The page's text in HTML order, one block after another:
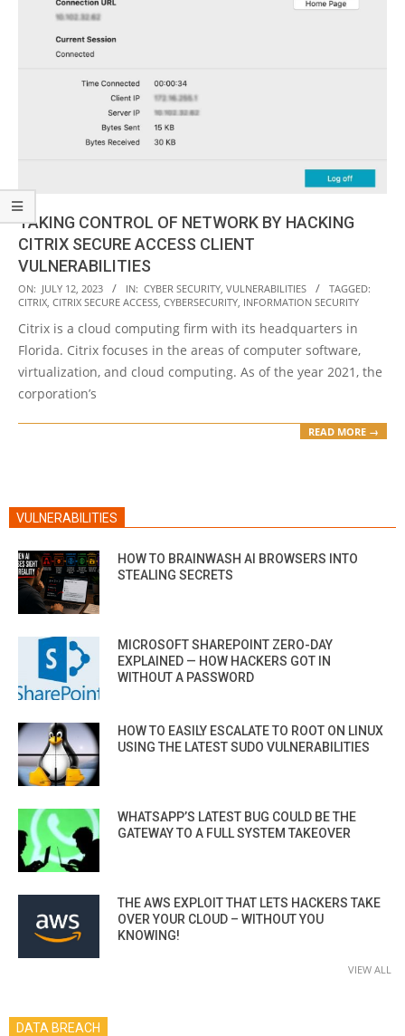
TAKING CONTROL OF NETWORK BY HACKING
CITRIX SECURE ACCESS CLIENT
VULNERABILITIES
2023-
07-
12
ON: JULY 12, 2023 IN: CYBER SECURITY, VULNERABILITIES
TAGGED:
CITRIX, CITRIX SECURE ACCESS, CYBERSECURITY, INFORMATION SECURITY
Citrix is a cloud computing firm with its headquarters in
Florida. Citrix focuses in the areas of computer software,
virtualization, and cloud computing. As of the year 2021, the
corporation’s
READ MORE →
VULNERABILITIES
HOW TO BRAINWASH AI BROWSERS INTO
STEALING SECRETS
MICROSOFT SHAREPOINT ZERO-DAY
EXPLAINED — HOW HACKERS GOT IN
WITHOUT A PASSWORD
HOW TO EASILY ESCALATE TO ROOT ON LINUX
USING THE LATEST SUDO VULNERABILITIES
WHATSAPP’S LATEST BUG COULD BE THE
GATEWAY TO A FULL SYSTEM TAKEOVER
THE AWS EXPLOIT THAT LETS HACKERS TAKE
OVER YOUR CLOUD – WITHOUT YOU
KNOWING!
VIEW ALL
DATA BREACH
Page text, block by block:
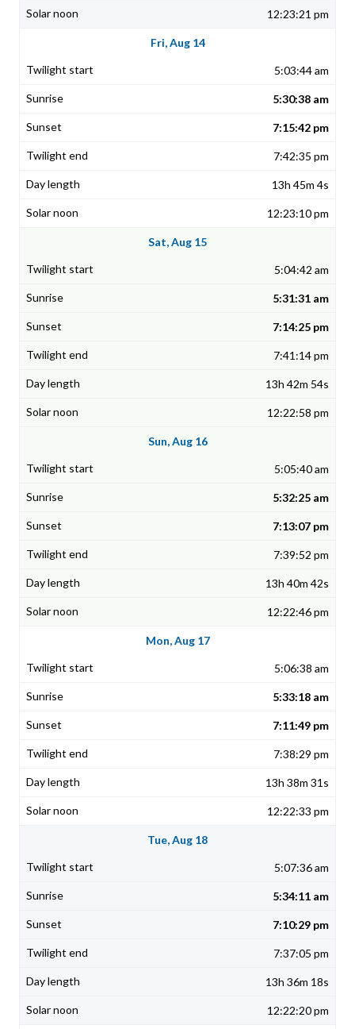
12:23:21 pm
Fri, Aug 14
5:03:44 am
5:30:38 am
7:15:42 pm
7:42:35 pm
13h 45m 4s
12:23:10 pm
Sat, Aug 15
5:04:42 am
5:31:31 am
7:14:25 pm
7:41:14 pm
13h 42m 54s
12:22:58 pm
Sun, Aug 16
5:05:40 am
5:32:25 am
7:13:07 pm
7:39:52 pm
13h 40m 42s
12:22:46 pm
Mon, Aug 17
5:06:38 am
5:33:18 am
7:11:49 pm
7:38:29 pm
13h 38m 31s
12:22:33 pm
Tue, Aug 18
5:07:36 am
5:34:11 am
7:10:29 pm
7:37:05 pm
13h 36m 18s
12:22:20 pm
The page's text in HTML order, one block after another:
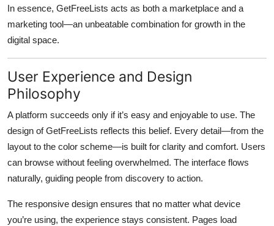
In essence, GetFreeLists acts as both a marketplace and a
marketing tool—an unbeatable combination for growth in the
digital space.
User Experience and Design
Philosophy
A platform succeeds only if it’s easy and enjoyable to use. The
design ofGetFreeLists reflects this belief. Every detail—from the
layout to the color scheme—is built for clarity and comfort. Users
can browse without feeling overwhelmed. The interface flows
naturally, guiding people from discovery to action.
The responsive design ensures that no matter what device
you’re using, the experience stays consistent. Pages load
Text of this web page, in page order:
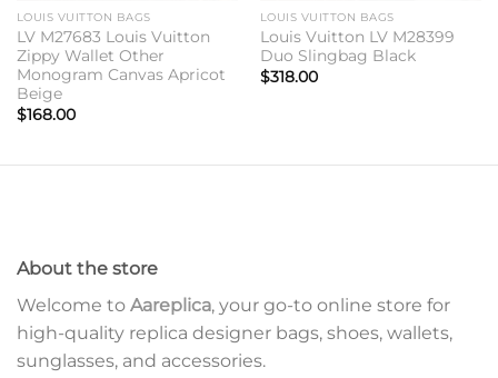
LOUIS VUITTON BAGS
LV M27683 Louis Vuitton
Zippy Wallet Other
Monogram Canvas Apricot
Beige
$168.00
LOUIS VUITTON BAGS
Louis Vuitton LV M28399
Duo Slingbag Black
$318.00
About the store
Welcome to Aareplica, your go-to online store for
high-quality replica designer bags, shoes, wallets,
sunglasses, and accessories.
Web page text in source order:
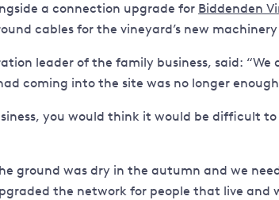
a connection upgrade for Biddenden
cables for the vineyard’s new
leader of the family business, said:
coming into the site was no longer
you would think it would be difficult
ground was dry in the autumn and we
the network for people that live
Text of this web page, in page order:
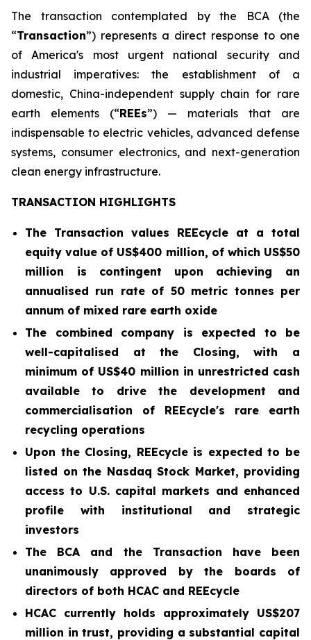
The transaction contemplated by the BCA (the
“Transaction”) represents a direct response to one
of America's most urgent national security and
industrial imperatives: the establishment of a
domestic, China-independent supply chain for rare
earth elements (“REEs”) — materials that are
indispensable to electric vehicles, advanced defense
systems, consumer electronics, and next-generation
clean energy infrastructure.
TRANSACTION HIGHLIGHTS
The Transaction values REEcycle at a total
equity value of US$400 million, of which US$50
million is contingent
upon achieving an
annualised run rate of 50 metric tonnes per
annum of mixed rare earth oxide
The combined company is expected to be
well-capitalised at the Closing, with a
minimum of US$40 million in unrestricted cash
available to drive the development and
commercialisation of REEcycle's rare earth
recycling operations
Upon the Closing, REEcycle is expected to be
listed on the Nasdaq Stock Market, providing
access to U.S. capital markets and enhanced
profile with institutional and strategic
investors
The BCA and the Transaction have been
unanimously approved by the boards of
directors of both HCAC and REEcycle
HCAC currently holds approximately US$207
million in trust, providing a substantial capital
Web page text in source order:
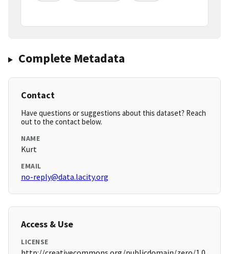
Complete Metadata
Contact
Have questions or suggestions about this dataset? Reach
out to the contact below.
NAME
Kurt
EMAIL
no-reply@data.lacity.org
Access & Use
LICENSE
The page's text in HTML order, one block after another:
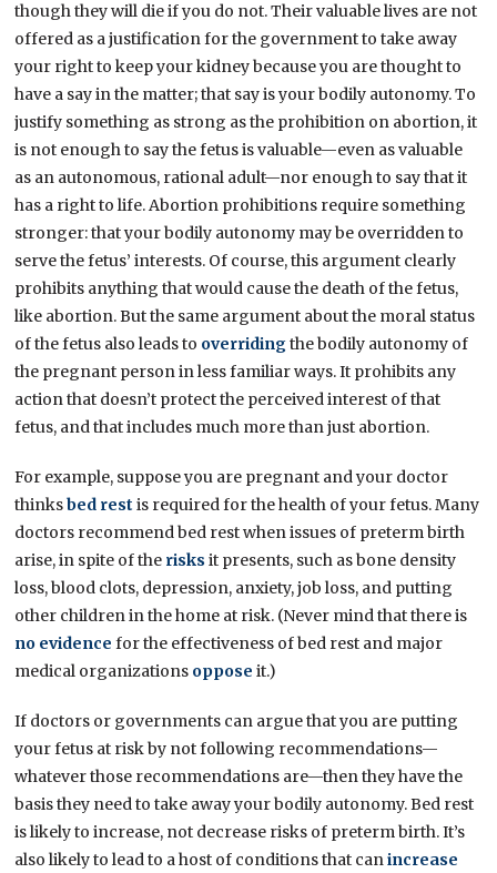
though they will die if you do not. Their valuable lives are not
offered as a justification for the government to take away
your right to keep your kidney because you are thought to
have a say in the matter; that say is your bodily autonomy. To
justify something as strong as the prohibition on abortion, it
is not enough to say the fetus is valuable—even as valuable
as an autonomous, rational adult—nor enough to say that it
has a right to life. Abortion prohibitions require something
stronger: that your bodily autonomy may be overridden to
serve the fetus’ interests. Of course, this argument clearly
prohibits anything that would cause the death of the fetus,
like abortion. But the same argument about the moral status
of the fetus also leads to overridingthe bodily autonomy of
the pregnant person in less familiar ways. It prohibits any
action that doesn’t protect the perceived interest of that
fetus, and that includes much more than just abortion.
For example, suppose you are pregnant and your doctor
thinksbed rest is required for the health of your fetus. Many
doctors recommend bed rest when issues of preterm birth
arise, in spite of the risks it presents, such as bone density
loss, blood clots, depression, anxiety, job loss, and putting
other children in the home at risk. (Never mind that there is
no evidence for the effectiveness of bed rest and major
medical organizations oppose it.)
If doctors or governments can argue that you are putting
your fetus at risk by not following recommendations—
whatever those recommendations are—then they have the
basis they need to take away your bodily autonomy. Bed rest
is likely to increase, not decrease risks of preterm birth. It’s
also likely to lead to a host of conditions that canincrease
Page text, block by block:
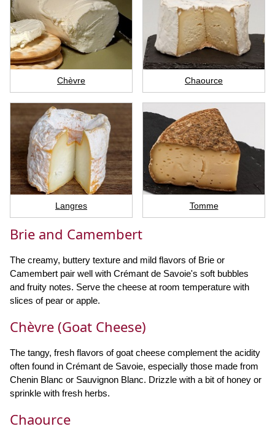
Chèvre Chaource
Langres Tomme
Brie and Camembert
The creamy, buttery texture and mild flavors of Brie or
Camembert pair well with Crémant de Savoie's soft bubbles
and fruity notes. Serve the cheese at room temperature with
slices of pear or apple.
Chèvre (Goat Cheese)
The tangy, fresh flavors of goat cheese complement the acidity
often found in Crémant de Savoie, especially those made from
Chenin Blanc or Sauvignon Blanc. Drizzle with a bit of honey or
sprinkle with fresh herbs.
Chaource
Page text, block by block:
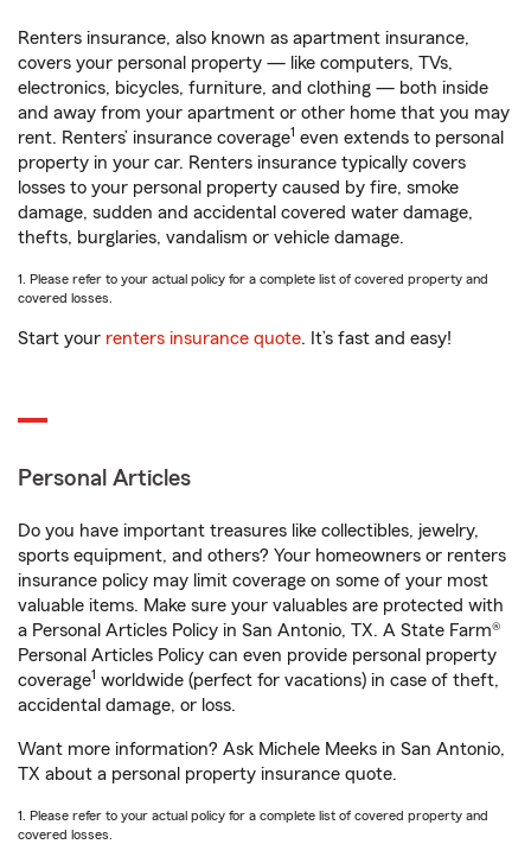
Renters insurance, also known as apartment insurance,
covers your personal property — like computers, TVs,
electronics, bicycles, furniture, and clothing — both inside
and away from your apartment or other home that you may
rent. Renters’ insurance coverage1 even extends to personal
property in your car. Renters insurance typically covers
losses to your personal property caused by fire, smoke
damage, sudden and accidental covered water damage,
thefts, burglaries, vandalism or vehicle damage.
1. Please refer to your actual policy for a complete list of covered property and
covered losses.
Start your renters insurance quote. It’s fast and easy!
Personal Articles
Do you have important treasures like collectibles, jewelry,
sports equipment, and others? Your homeowners or renters
insurance policy may limit coverage on some of your most
valuable items. Make sure your valuables are protected with
a Personal Articles Policy in San Antonio, TX. A State Farm®
Personal Articles Policy can even provide personal property
coverage1 worldwide (perfect for vacations) in case of theft,
accidental damage, or loss.
Want more information? Ask Michele Meeks in San Antonio,
TX about a personal property insurance quote.
1. Please refer to your actual policy for a complete list of covered property and
covered losses.
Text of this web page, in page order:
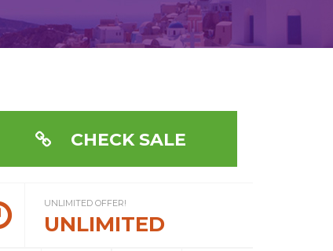
CHECK SALE
UNLIMITED OFFER!
UNLIMITED
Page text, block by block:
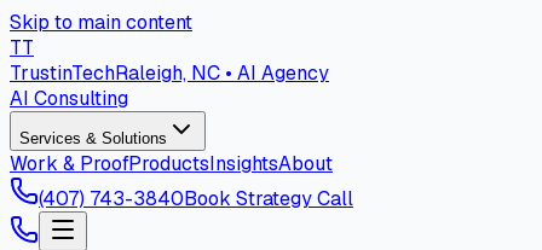
Skip to main content
TT
TrustinTechRaleigh, NC • AI Agency
AI Consulting
Services & Solutions
Work & ProofProductsInsightsAbout
(407) 743-3840Book Strategy Call
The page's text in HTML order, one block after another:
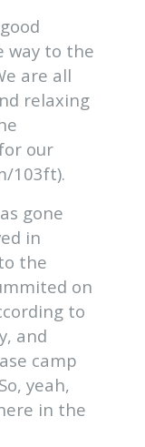
way to the
are all
relaxing
our
103ft).
gone
in
the
on
to
and
camp
yeah,
in the
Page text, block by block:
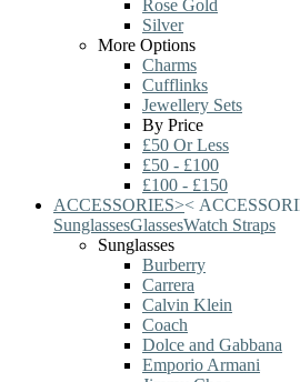
Rose Gold
Silver
More Options
Charms
Cufflinks
Jewellery Sets
By Price
£50 Or Less
£50 - £100
£100 - £150
ACCESSORIES><
SunglassesGlassesWatch Straps
Sunglasses
Burberry
Carrera
Calvin Klein
Coach
Dolce and Gabbana
Emporio Armani
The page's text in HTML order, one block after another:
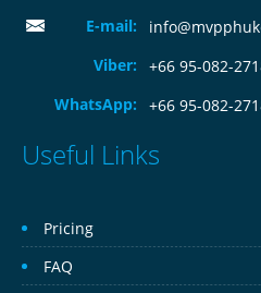
E-mail:
Viber:
+66 95-082-
WhatsApp:
+66 95-082-
Useful Links
Pricing
FAQ
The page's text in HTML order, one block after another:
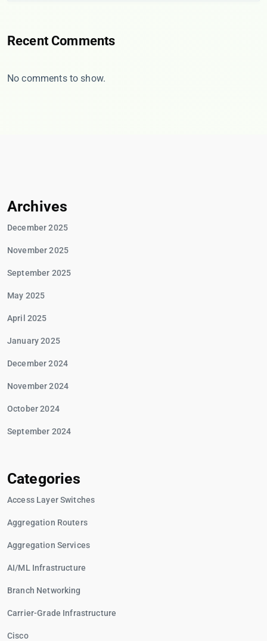
Recent Comments
No comments to show.
Archives
December 2025
November 2025
September 2025
May 2025
April 2025
January 2025
December 2024
November 2024
October 2024
September 2024
Categories
Access Layer Switches
Aggregation Routers
Aggregation Services
AI/ML Infrastructure
Branch Networking
Carrier-Grade Infrastructure
Cisco
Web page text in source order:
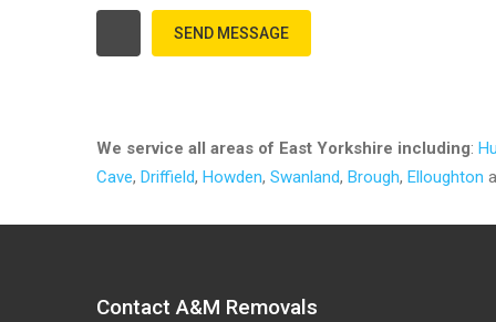
We service all areas of East Yorkshire including: Hull
Cave, Driffield, Howden, Swanland, Brough, Elloughton
Contact A&M Removals
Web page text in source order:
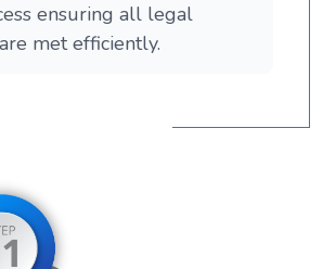
ensuring all legal
met efficiently.

## What the exercise asks
Repeat, character for character, the lines of the material above from the line with "the pregnant person" through the line with "basis they need".

## Solution to this exercise
the pregnant person in less familiar ways. It prohibits any
action that doesn’t protect the perceived interest of that
fetus, and that includes much more than just abortion.
For example, suppose you are pregnant and your doctor
thinksbed rest is required for the health of your fetus. Many
doctors recommend bed rest when issues of preterm birth
arise, in spite of the risks it presents, such as bone density
loss, blood clots, depression, anxiety, job loss, and putting
other children in the home at risk. (Never mind that there is
no evidence for the effectiveness of bed rest and major
medical organizations oppose it.)
If doctors or governments can argue that you are putting
your fetus at risk by not following recommendations—
whatever those recommendations are—then they have the
basis they need to take away your bodily autonomy. Bed rest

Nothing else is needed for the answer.